对张比较有利的看法是,他对杨虎城非常信任,因此列为第一代理人选,意为西北军的事情杨虎城管,西北军和东北军共同的事情,也要杨虎城管。而选择于学忠管理东北军,则是因为于学忠在整个事变中露面少,与中央矛盾少易于和解的原因。这样说张学良可算用心良苦。

但对他不利的说法也有,杨虎城的旧名已废,只有毛泽东为了为了隐蔽敌国之交给他写信用“虎臣”,东北军将领很多连他用过这个名字都没听说过,甚至有认为少帅写别字的。于学忠在东北军中是外来户当不了家,总之,少帅不在,谁也无法乘机坐大将他架空。

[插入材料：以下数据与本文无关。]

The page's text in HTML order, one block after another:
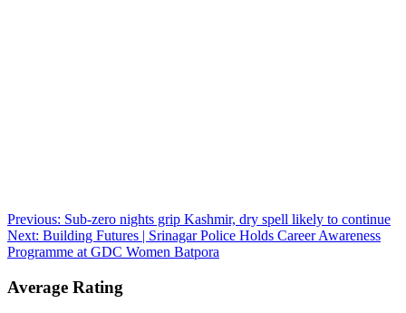
Post
navigation
Previous: Sub-zero nights grip Kashmir, dry spell likely to continue
Next: Building Futures | Srinagar Police Holds Career Awareness
Programme at GDC Women Batpora
Average Rating
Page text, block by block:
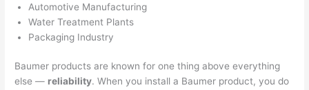
Automotive Manufacturing
Water Treatment Plants
Packaging Industry
Baumer products are known for one thing above everything
else — reliability. When you install a Baumer product, you do
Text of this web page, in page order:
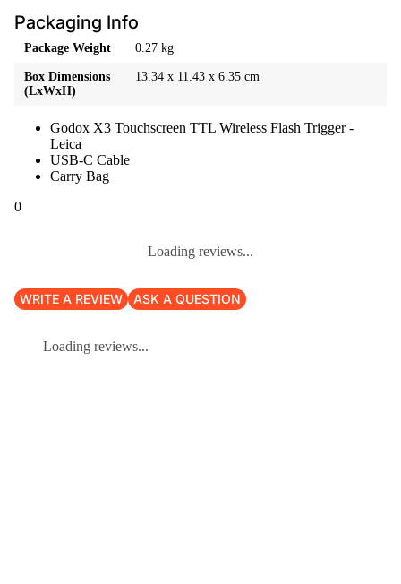
Packaging Info
Package Weight 0.27 kg
Box Dimensions
(LxWxH)
13.34 x 11.43 x 6.35 cm
Godox X3 Touchscreen TTL Wireless Flash Trigger -
Leica
USB-C Cable
Carry Bag
0
Loading reviews...
WRITE A REVIEW ASK A QUESTION
Loading reviews...
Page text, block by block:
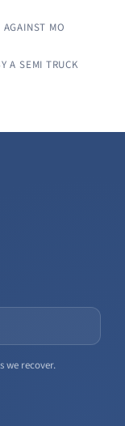
MO
A SEMI TRUCK
we recover.
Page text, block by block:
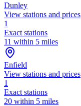
Dunley
View stations and prices
1
Exact stations
11 within 5 miles
Enfield
View stations and prices
1
Exact stations
20 within 5 miles
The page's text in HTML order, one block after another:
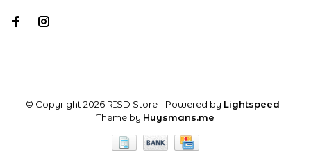
© Copyright 2026 RISD Store- Powered by Lightspeed -
Theme by Huysmans.me
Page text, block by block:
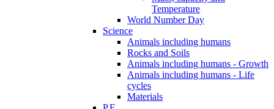
Temperature
World Number Day
Science
Animals including humans
Rocks and Soils
Animals including humans - Growth
Animals including humans - Life
cycles
Materials
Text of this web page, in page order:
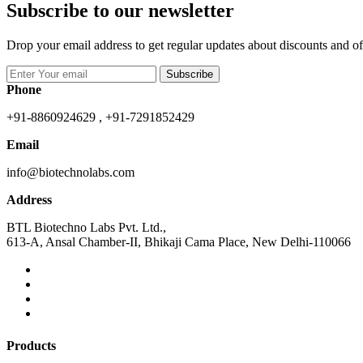
Subscribe to our newsletter
Drop your email address to get regular updates about discounts and
Subscribe
Phone
+91-8860924629 , +91-7291852429
Email
info@biotechnolabs.com
Address
BTL Biotechno Labs Pvt. Ltd.,
613-A, Ansal Chamber-II, Bhikaji Cama Place, New Delhi-110066
Products
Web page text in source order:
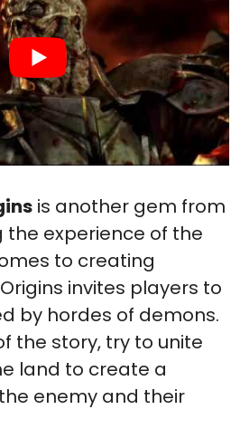
is another gem from
the experience of the
to creating
invites players to
by hordes of demons.
the story, try to unite
land to create a
enemy and their
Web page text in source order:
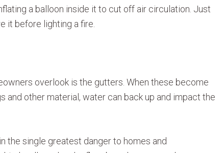
a balloon inside it to cut off air circulation. Just
it before lighting a fire.
overlook is the gutters. When these become
and other material, water can back up and impact the
the single greatest danger to homes and
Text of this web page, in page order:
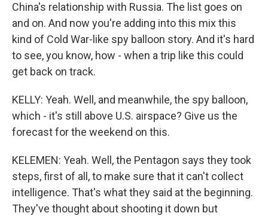
China's relationship with Russia. The list goes on
and on. And now you're adding into this mix this
kind of Cold War-like spy balloon story. And it's hard
to see, you know, how - when a trip like this could
get back on track.
KELLY: Yeah. Well, and meanwhile, the spy balloon,
which - it's still above U.S. airspace? Give us the
forecast for the weekend on this.
KELEMEN: Yeah. Well, the Pentagon says they took
steps, first of all, to make sure that it can't collect
intelligence. That's what they said at the beginning.
They've thought about shooting it down but
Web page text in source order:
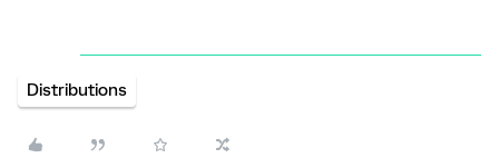
Distributions
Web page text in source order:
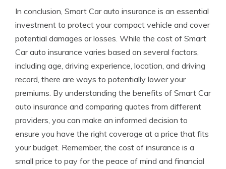
In conclusion, Smart Car auto insurance is an essential
investment to protect your compact vehicle and cover
potential damages or losses. While the cost of Smart
Car auto insurance varies based on several factors,
including age, driving experience, location, and driving
record, there are ways to potentially lower your
premiums. By understanding the benefits of Smart Car
auto insurance and comparing quotes from different
providers, you can make an informed decision to
ensure you have the right coverage at a price that fits
your budget. Remember, the cost of insurance is a
small price to pay for the peace of mind and financial
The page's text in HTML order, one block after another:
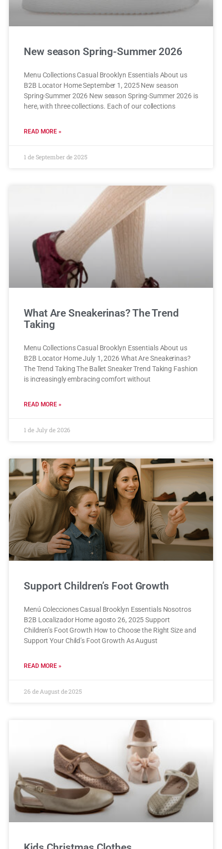
New season Spring-Summer 2026
Menu Collections Casual Brooklyn Essentials About us
B2B Locator Home September 1, 2025 New season
Spring-Summer 2026 New season Spring-Summer 2026 is
here, with three collections. Each of our collections
READ MORE »
1 de September de 2025
What Are Sneakerinas? The Trend
Taking
Menu Collections Casual Brooklyn Essentials About us
B2B Locator Home July 1, 2026 What Are Sneakerinas?
The Trend Taking The Ballet Sneaker Trend Taking Fashion
is increasingly embracing comfort without
READ MORE »
1 de July de 2026
Support Children’s Foot Growth
Menú Colecciones Casual Brooklyn Essentials Nosotros
B2B Localizador Home agosto 26, 2025 Support
Children’s Foot Growth How to Choose the Right Size and
Support Your Child’s Foot Growth As August
READ MORE »
26 de August de 2025
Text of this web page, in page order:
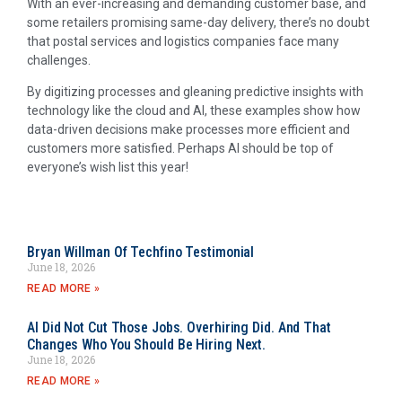
With an ever-increasing and demanding customer base, and
some retailers promising same-day delivery, there’s no doubt
that postal services and logistics companies face many
challenges.
By digitizing processes and gleaning predictive insights with
technology like the cloud and AI, these examples show how
data-driven decisions make processes more efficient and
customers more satisfied. Perhaps AI should be top of
everyone’s wish list this year!
Bryan Willman Of Techfino Testimonial
June 18, 2026
READ MORE »
AI Did Not Cut Those Jobs. Overhiring Did. And That
Changes Who You Should Be Hiring Next.
June 18, 2026
READ MORE »
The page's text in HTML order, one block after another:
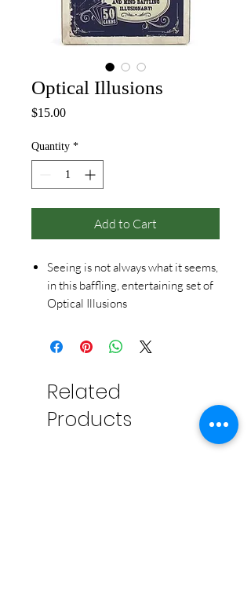
Optical Illusions
$15.00Price
Quantity *
Add to Cart
Seeing is not always what it seems,
in this baffling, entertaining set of
Optical Illusions
how easily our eyes can be fooled.
Includes 50 jumbo 4'' x 6'' cards,
as a card stand.
Related
Products
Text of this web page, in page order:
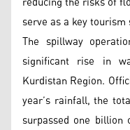
serve as a key
The spillway
significant rise in
Kurdistan Region.
year’s rainfall, the
surpassed one
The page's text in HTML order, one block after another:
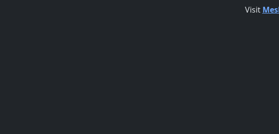
Visit
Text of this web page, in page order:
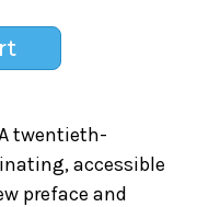
twentieth-
accessible
preface and
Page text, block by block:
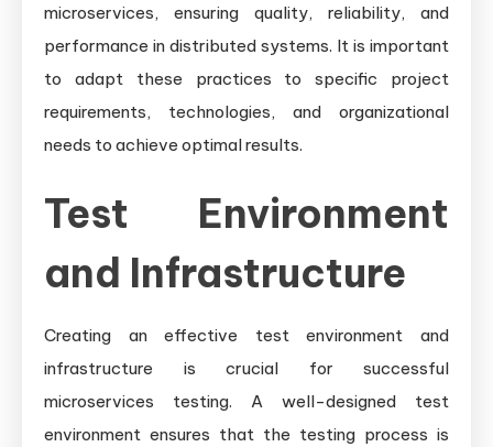
microservices, ensuring quality, reliability, and
performance in distributed systems. It is important
to adapt these practices to specific project
requirements, technologies, and organizational
needs to achieve optimal results.
Test Environment
and Infrastructure
Creating an effective test environment and
infrastructure is crucial for successful
microservices testing. A well-designed test
environment ensures that the testing process is
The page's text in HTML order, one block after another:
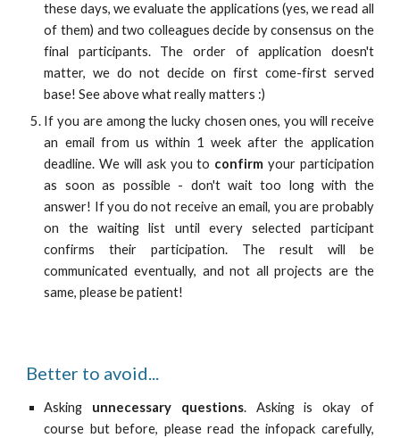
these days, we evaluate the applications (yes, we read all
of them) and two colleagues decide by consensus on the
final participants. The order of application doesn't
matter, we do not decide on first come-first served
base! See above what really matters :)
If you are among the lucky chosen ones, you will receive
an email from us within 1 week after the application
deadline. We will ask you to confirm your participation
as soon as possible - don't wait too long with the
answer! If you do not receive an email, you are probably
on the waiting list until every selected participant
confirms their participation. The result will be
communicated eventually, and not all projects are the
same, please be patient!
Better to avoid...
Asking unnecessary questions. Asking is okay of
course but before, please read the infopack carefully,
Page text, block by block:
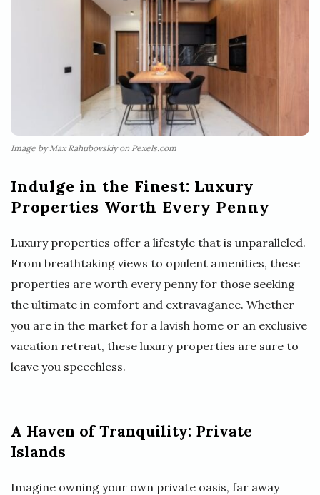
Image by Max Rahubovskiy on Pexels.com
Indulge in the Finest: Luxury
Properties Worth Every Penny
Luxury properties offer a lifestyle that is unparalleled.
From breathtaking views to opulent amenities, these
properties are worth every penny for those seeking
the ultimate in comfort and extravagance. Whether
you are in the market for a lavish home or an exclusive
vacation retreat, these luxury properties are sure to
leave you speechless.
A Haven of Tranquility: Private
Islands
Imagine owning your own private oasis, far away
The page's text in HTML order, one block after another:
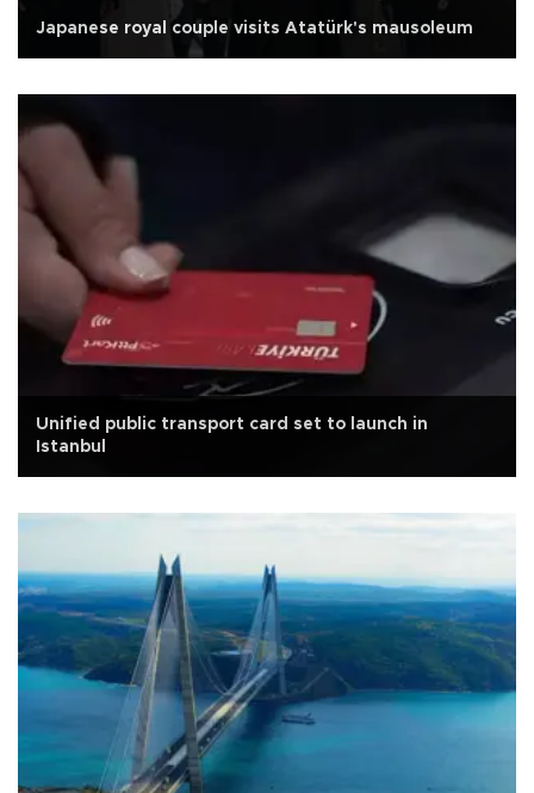
Japanese royal couple visits Atatürk's mausoleum
Unified public transport card set to launch in
Istanbul
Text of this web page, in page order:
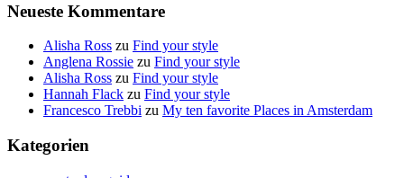
Neueste Kommentare
Alisha Ross zu Find your style
Anglena Rossie zu Find your style
Alisha Ross zu Find your style
Hannah Flack zu Find your style
Francesco Trebbi zu My ten favorite Places in Amsterdam
Kategorien
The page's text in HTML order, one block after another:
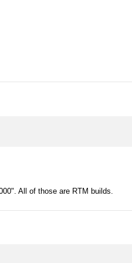
All of those are RTM builds.

无论是那种情况,张学良留下的摊子的确不稳当,内部矛盾时起时伏,一直发展到二二事变,应德田等少壮派杀倾向议和的王以哲军长,自己也最终出逃,西北“三位一体”解体,东北军被彻底分化。

六十七军这时被重新改编,由吴克仁担任军长,从五个师减到两个师,元气大伤,改驻皖北,而随着吴克仁的死,这个东北军最有实力的军,也就此销声匿迹了。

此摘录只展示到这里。